Even those who disagree with Brown’s commutations and pardons believe they will likely be her legacy.
“Prison reform is part of the progressive national agenda, and it’s clear she wants to be at the forefront of that failed policy,” Senate Republican Leader Tim Knopp said. “When you don’t hold people accountable, that’s failure … The justice system isn’t designed to be compassionate toward criminals. The justice system is designed to bring justice for victims and their families.”
Do not disturb
On election night in November, Democrats gathered at the Hyatt Regency at the Oregon Convention Center.
Because the election was so close, Democratic nominee and eventual winner Tina Kotek didn’t take the stage until nearly 11 p.m.
Democrat after Democrat took the stage to fill the void. First came the big names: U.S. Sens. Jeff Merkley and Ron Wyden. As the night dragged on, and the results continued to be close, lesser-known Democrats jumped up on the stage and filibustered.
Brown was at the event, but did not speak and stayed mostly out of view; giving the impression she was a political pariah within her own party.
Much of the 2022 campaign for governor was a campaign against Brown.
Republicans tried to paint Kotek as “Brown 2.0″ saying she would continue the failed policies that have resulted in the housing crisis and a public school system that is consistently ranked one of the lowest in the nation.
In the final weeks of the campaign, Kotek tried to distance herself from her political ally.
“Almost three years ago I called for a homelessness state of emergency,” Kotek said in one late ad. “Gov. Kate Brown did nothing …. On day one, I will do what Kate Brown wouldn’t. I will get people the help they need to move off the streets.”
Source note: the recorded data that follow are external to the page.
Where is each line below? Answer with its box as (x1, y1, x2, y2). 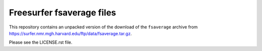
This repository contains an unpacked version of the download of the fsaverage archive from (9, 24, 198, 30)
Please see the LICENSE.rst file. (9, 39, 73, 45)
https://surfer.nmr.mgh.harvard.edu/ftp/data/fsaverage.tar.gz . (9, 30, 132, 36)
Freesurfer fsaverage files (9, 7, 116, 18)
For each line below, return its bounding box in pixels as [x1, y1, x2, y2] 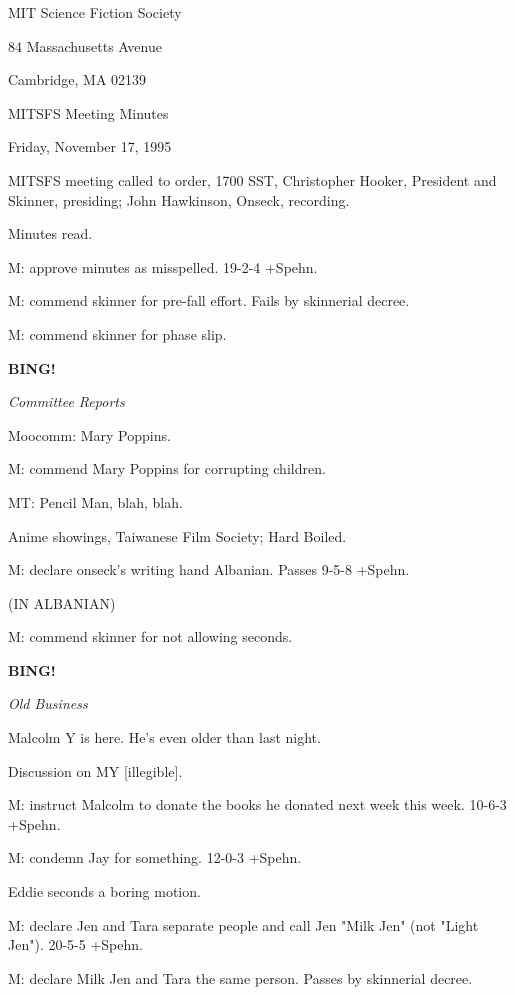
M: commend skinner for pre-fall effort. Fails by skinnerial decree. [8, 290, 410, 311]
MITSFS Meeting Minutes [8, 102, 169, 123]
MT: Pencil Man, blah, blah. [8, 491, 183, 512]
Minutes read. [8, 223, 93, 244]
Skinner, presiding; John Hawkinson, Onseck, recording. [8, 189, 350, 210]
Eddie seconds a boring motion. [8, 881, 201, 902]
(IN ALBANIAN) [8, 592, 116, 613]
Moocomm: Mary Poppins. [8, 424, 171, 445]
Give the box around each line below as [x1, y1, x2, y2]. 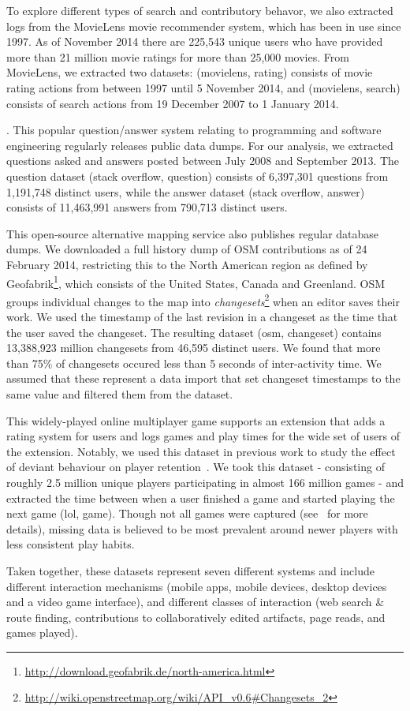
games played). [6, 624, 78, 641]
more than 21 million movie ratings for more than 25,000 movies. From [6, 48, 349, 65]
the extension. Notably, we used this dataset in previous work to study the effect [6, 443, 396, 459]
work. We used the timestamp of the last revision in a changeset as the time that [6, 309, 398, 324]
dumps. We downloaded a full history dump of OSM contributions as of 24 [6, 241, 367, 257]
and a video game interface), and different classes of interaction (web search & [6, 593, 385, 610]
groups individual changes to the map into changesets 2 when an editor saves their [6, 290, 400, 309]
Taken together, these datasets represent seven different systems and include [6, 562, 375, 578]
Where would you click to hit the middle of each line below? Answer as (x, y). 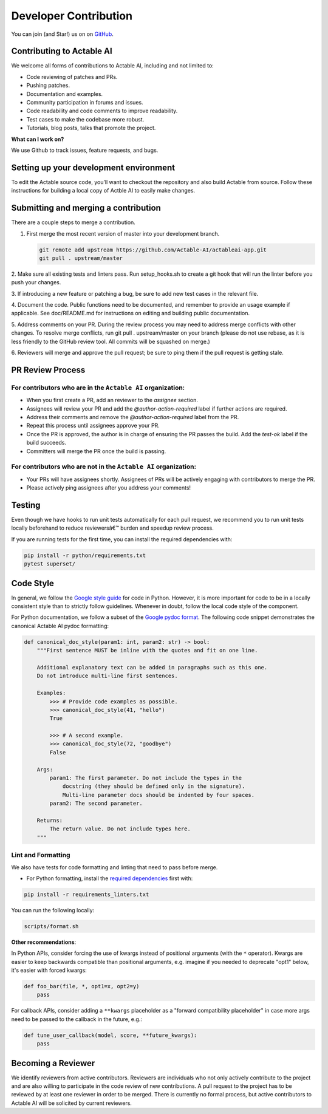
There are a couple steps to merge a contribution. (73, 222)
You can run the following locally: (53, 910)
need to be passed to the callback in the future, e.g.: (77, 1019)
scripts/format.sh (51, 926)
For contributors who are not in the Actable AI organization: (104, 466)
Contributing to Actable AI (62, 51)
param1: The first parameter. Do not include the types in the (146, 778)
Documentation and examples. (65, 94)
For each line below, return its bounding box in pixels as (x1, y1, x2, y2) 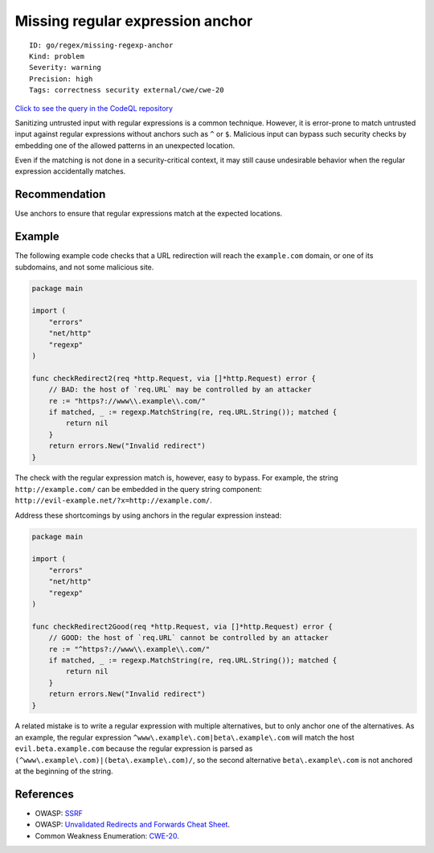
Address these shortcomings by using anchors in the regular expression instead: (14, 511, 282, 520)
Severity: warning (29, 63, 102, 72)
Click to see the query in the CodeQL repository (14, 103, 173, 113)
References (14, 787, 74, 801)
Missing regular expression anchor (14, 12, 253, 30)
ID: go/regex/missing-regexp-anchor (29, 40, 174, 50)
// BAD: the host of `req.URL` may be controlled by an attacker (48, 385, 312, 394)
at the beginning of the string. (14, 766, 113, 776)
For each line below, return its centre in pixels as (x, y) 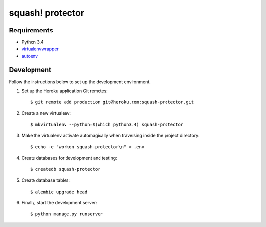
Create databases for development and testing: (69, 158)
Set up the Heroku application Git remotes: (65, 91)
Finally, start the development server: (59, 203)
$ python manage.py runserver (67, 214)
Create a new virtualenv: (46, 113)
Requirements (31, 30)
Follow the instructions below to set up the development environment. (80, 82)
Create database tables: (46, 180)
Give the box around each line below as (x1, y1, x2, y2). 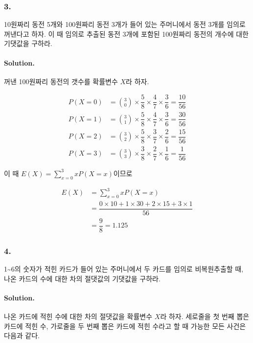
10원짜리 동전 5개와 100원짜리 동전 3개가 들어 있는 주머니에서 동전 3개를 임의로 (4, 19, 246, 29)
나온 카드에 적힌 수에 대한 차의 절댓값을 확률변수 (4, 311, 153, 321)
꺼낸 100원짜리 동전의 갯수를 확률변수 (4, 76, 118, 86)
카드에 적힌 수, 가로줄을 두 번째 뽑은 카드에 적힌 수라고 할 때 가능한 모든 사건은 (4, 320, 246, 331)
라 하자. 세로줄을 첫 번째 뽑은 (160, 311, 250, 321)
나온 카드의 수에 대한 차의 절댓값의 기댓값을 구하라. (4, 273, 161, 283)
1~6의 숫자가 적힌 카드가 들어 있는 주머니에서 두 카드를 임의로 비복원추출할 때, (4, 264, 244, 274)
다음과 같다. (4, 330, 40, 341)
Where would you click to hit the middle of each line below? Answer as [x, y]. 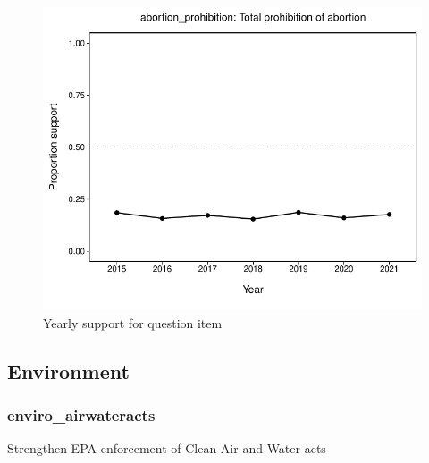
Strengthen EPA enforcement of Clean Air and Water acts [167, 448]
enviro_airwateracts [81, 415]
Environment [68, 370]
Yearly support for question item [133, 322]
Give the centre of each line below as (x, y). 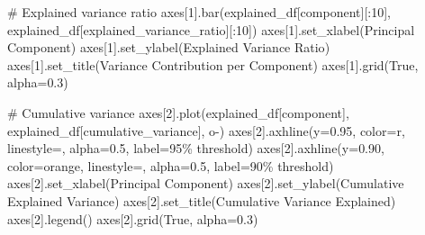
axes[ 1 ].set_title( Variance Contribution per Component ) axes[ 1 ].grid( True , (213, 64)
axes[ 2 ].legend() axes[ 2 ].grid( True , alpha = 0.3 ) (133, 218)
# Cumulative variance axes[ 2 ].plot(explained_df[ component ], (178, 112)
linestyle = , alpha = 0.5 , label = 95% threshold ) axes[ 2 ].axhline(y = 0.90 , (196, 148)
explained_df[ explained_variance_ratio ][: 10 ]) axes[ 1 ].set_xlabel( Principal (211, 29)
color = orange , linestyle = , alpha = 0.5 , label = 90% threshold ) (171, 165)
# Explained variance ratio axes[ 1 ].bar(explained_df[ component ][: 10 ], (199, 12)
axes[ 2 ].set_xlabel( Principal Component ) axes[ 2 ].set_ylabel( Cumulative (206, 183)
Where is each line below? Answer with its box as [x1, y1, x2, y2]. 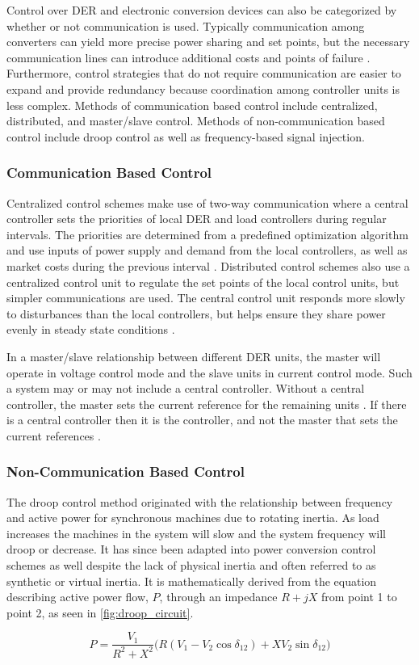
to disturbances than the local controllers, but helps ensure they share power [6, 305, 386, 322]
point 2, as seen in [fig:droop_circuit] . [6, 604, 194, 621]
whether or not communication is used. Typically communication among [6, 17, 365, 34]
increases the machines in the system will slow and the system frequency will [6, 524, 387, 541]
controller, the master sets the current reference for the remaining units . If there [6, 395, 407, 412]
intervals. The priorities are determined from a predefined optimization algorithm [6, 225, 409, 242]
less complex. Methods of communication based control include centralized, [6, 96, 378, 113]
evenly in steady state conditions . [6, 321, 175, 338]
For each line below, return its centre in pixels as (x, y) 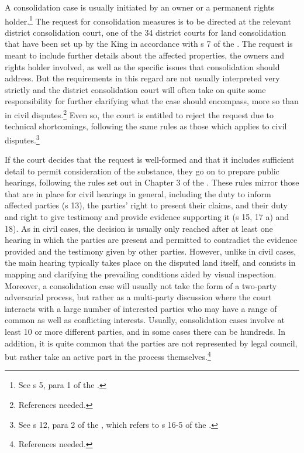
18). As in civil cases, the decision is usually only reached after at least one (139, 228)
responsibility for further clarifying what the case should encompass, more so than (152, 101)
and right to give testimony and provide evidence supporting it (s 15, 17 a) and (147, 217)
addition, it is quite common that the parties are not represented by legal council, (151, 343)
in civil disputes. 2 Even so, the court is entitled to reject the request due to (139, 114)
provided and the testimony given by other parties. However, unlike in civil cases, (151, 251)
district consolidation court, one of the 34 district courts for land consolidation (146, 32)
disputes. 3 (22, 139)
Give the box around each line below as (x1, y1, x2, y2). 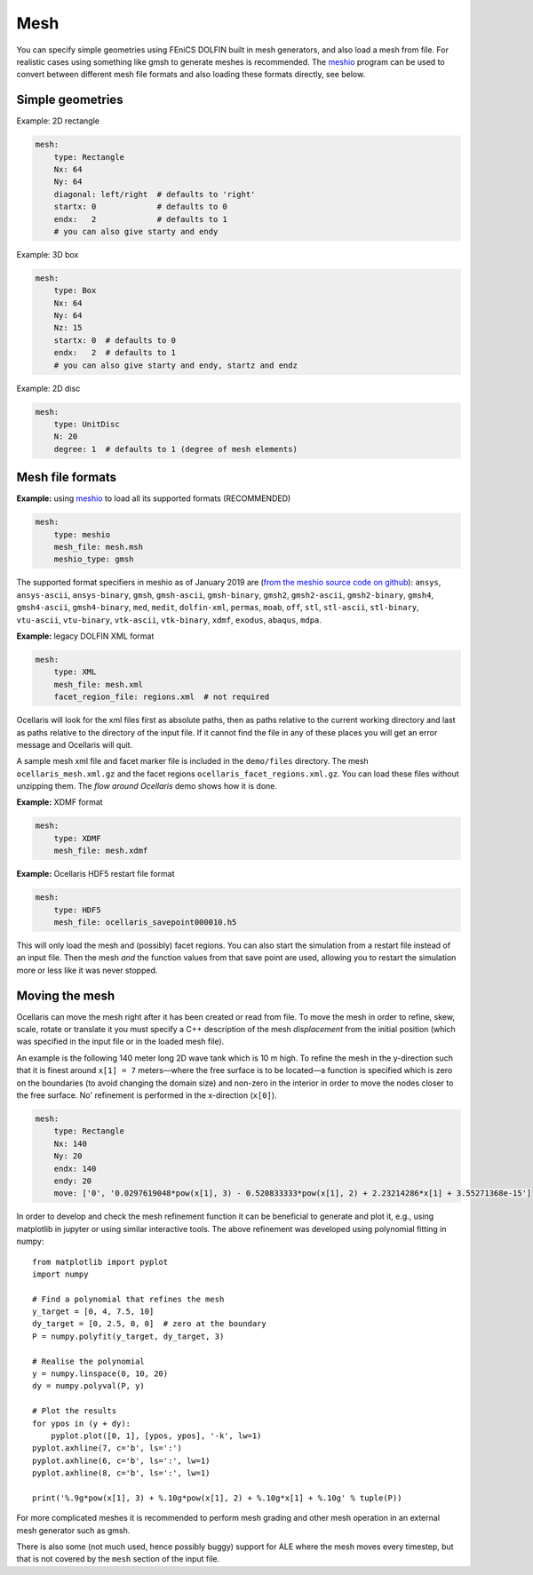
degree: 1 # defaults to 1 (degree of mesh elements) (53, 444, 298, 454)
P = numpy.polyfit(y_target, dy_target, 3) (32, 1331, 225, 1341)
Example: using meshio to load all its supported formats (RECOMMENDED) (16, 493, 291, 504)
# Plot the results (32, 1406, 117, 1416)
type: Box (53, 285, 97, 296)
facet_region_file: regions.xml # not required (53, 692, 270, 702)
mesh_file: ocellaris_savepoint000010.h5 (53, 918, 237, 927)
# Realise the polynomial (32, 1356, 146, 1366)
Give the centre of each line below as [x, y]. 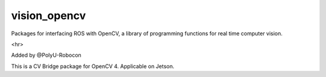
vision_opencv [49, 16]
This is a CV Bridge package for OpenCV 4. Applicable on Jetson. [93, 66]
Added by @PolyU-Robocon [46, 55]
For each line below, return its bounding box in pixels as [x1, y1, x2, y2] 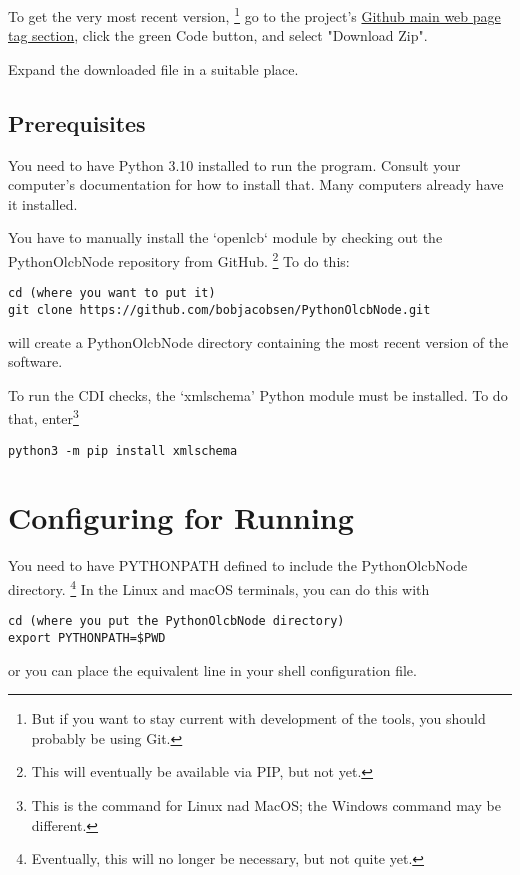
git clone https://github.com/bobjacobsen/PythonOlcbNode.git [8, 302, 431, 317]
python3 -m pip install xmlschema [8, 443, 238, 458]
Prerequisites [8, 107, 146, 138]
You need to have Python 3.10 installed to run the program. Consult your [8, 154, 461, 175]
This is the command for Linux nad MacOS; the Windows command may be [31, 794, 501, 815]
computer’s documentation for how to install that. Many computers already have [8, 174, 504, 195]
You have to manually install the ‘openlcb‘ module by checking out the [8, 227, 443, 248]
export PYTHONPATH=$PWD [8, 630, 166, 645]
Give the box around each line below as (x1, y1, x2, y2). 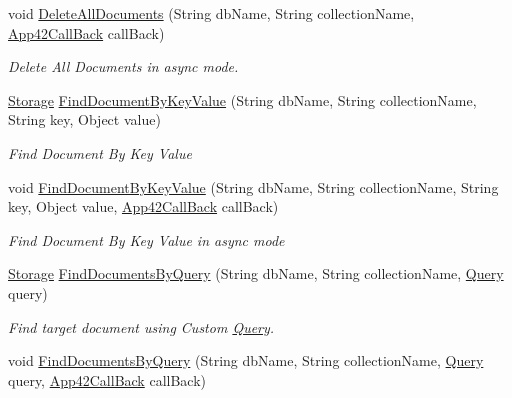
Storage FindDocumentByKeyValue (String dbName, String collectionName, (8, 89, 477, 110)
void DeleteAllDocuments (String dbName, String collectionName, (8, 3, 415, 23)
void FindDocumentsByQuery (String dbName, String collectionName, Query (8, 350, 484, 371)
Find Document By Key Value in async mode (8, 229, 285, 250)
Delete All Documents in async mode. (8, 56, 239, 77)
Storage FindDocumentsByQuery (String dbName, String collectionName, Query (8, 263, 504, 284)
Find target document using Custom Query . (8, 316, 275, 337)
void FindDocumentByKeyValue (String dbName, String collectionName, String (8, 176, 499, 197)
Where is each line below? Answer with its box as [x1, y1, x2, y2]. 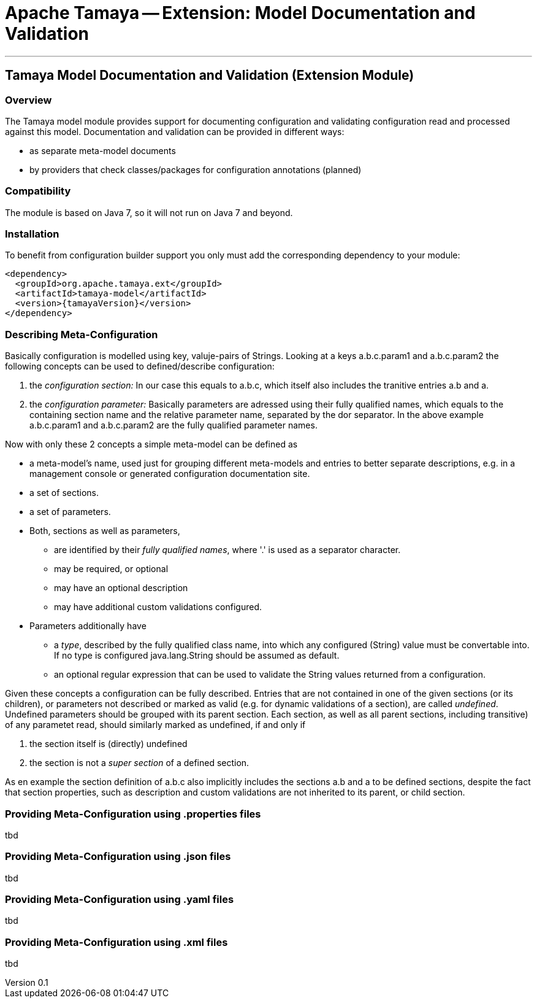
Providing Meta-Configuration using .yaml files [5, 893, 234, 906]
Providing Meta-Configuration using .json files [5, 850, 231, 863]
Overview [5, 93, 52, 106]
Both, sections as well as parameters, [29, 525, 180, 536]
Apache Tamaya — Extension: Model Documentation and [5, 2, 476, 23]
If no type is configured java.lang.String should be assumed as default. [54, 650, 340, 661]
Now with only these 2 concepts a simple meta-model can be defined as [5, 439, 298, 450]
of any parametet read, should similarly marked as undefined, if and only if [5, 719, 306, 730]
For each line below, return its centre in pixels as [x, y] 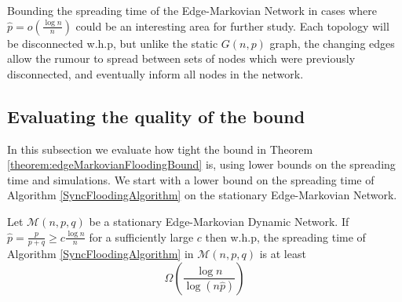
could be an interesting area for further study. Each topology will [232, 25]
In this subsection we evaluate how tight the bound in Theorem [160, 149]
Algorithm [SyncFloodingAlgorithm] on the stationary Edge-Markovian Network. [202, 195]
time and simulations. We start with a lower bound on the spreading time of [191, 179]
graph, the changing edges [332, 43]
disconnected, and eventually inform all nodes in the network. [155, 73]
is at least [283, 254]
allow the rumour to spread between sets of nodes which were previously [181, 58]
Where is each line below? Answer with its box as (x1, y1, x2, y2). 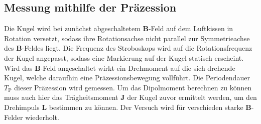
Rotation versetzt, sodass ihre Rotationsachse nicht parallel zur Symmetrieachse (4, 33, 250, 43)
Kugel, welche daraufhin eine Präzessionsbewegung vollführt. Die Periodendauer (4, 72, 250, 83)
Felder (4, 111, 23, 122)
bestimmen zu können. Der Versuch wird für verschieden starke (49, 101, 243, 112)
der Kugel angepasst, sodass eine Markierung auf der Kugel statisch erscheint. (4, 52, 244, 63)
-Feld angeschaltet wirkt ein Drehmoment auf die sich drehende (40, 62, 235, 73)
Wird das (4, 62, 33, 73)
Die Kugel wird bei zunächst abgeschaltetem (4, 23, 141, 34)
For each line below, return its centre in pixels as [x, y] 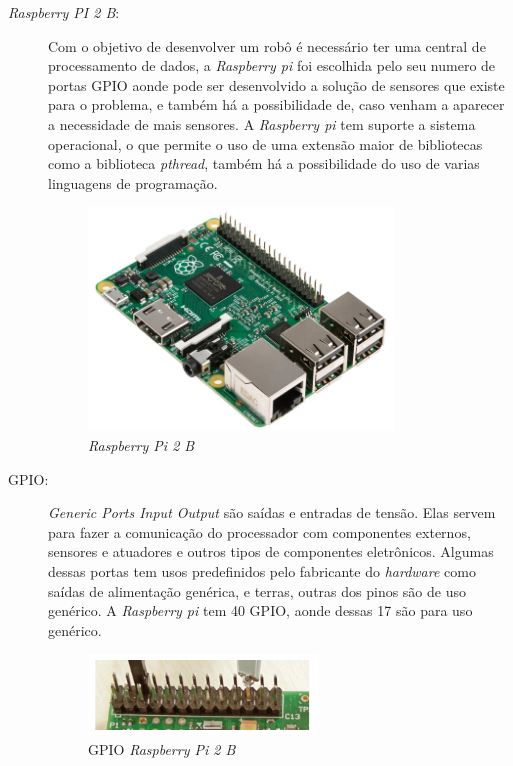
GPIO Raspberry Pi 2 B [162, 748]
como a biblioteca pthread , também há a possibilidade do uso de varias [264, 163]
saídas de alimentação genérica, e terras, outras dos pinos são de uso [257, 590]
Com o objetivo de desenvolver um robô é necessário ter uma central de [267, 45]
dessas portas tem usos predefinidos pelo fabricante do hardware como [262, 570]
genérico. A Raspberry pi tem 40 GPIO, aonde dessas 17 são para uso [260, 610]
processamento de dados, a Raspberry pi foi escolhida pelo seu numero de [272, 65]
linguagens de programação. [133, 182]
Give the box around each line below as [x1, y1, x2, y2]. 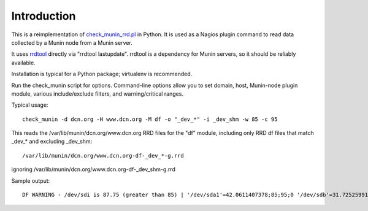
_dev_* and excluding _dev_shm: [11, 138, 93, 145]
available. [11, 59, 36, 66]
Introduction [11, 9, 76, 23]
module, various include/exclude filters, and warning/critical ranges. [11, 90, 184, 98]
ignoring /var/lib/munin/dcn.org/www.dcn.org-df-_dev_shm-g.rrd [11, 166, 176, 173]
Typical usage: [11, 101, 48, 109]
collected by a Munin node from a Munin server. [11, 39, 133, 46]
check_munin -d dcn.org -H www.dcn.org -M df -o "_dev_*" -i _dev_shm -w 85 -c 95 [22, 115, 278, 123]
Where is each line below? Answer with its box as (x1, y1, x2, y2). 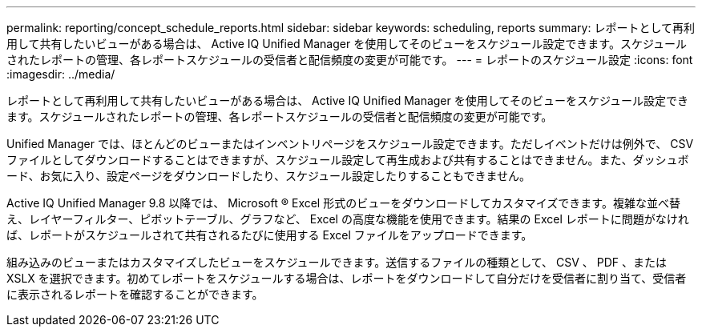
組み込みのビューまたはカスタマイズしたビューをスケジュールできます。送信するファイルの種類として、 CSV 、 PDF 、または (6, 255, 668, 269)
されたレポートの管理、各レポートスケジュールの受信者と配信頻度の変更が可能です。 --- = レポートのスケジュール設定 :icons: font (6, 53, 693, 66)
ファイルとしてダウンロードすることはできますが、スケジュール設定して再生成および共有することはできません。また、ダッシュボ (6, 153, 689, 166)
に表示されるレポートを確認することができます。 (6, 287, 264, 301)
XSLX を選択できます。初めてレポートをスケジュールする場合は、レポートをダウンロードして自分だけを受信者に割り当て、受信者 (6, 271, 687, 285)
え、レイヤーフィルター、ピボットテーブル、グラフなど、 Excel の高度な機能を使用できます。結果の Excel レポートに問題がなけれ (6, 212, 689, 226)
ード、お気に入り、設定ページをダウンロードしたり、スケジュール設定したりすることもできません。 (6, 169, 531, 183)
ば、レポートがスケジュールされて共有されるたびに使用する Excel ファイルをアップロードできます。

Now that she’s almost done, Brown sounds indifferent about the criticisms.
“I’m a big girl,” she said recently. “I’m well aware that things may have been said during the campaign that folks felt needed to be said.”
Brown said she worked closely with Kotek on housing when the governor-elect was in the Legislature and said her administration invested more in affordable housing than all the previous governors combined.
Brown isn’t saying what’s next for her; despite the string of crises that defined her tenure she said she’ll miss the job.
She does have one plan for the immediate future.
Ever since 2020, she said, any call to her gubernatorial cell phone put her on edge.
After Kotek takes over Monday, Brown plans to take a vacation — and she might even put her phone on “do not disturb.”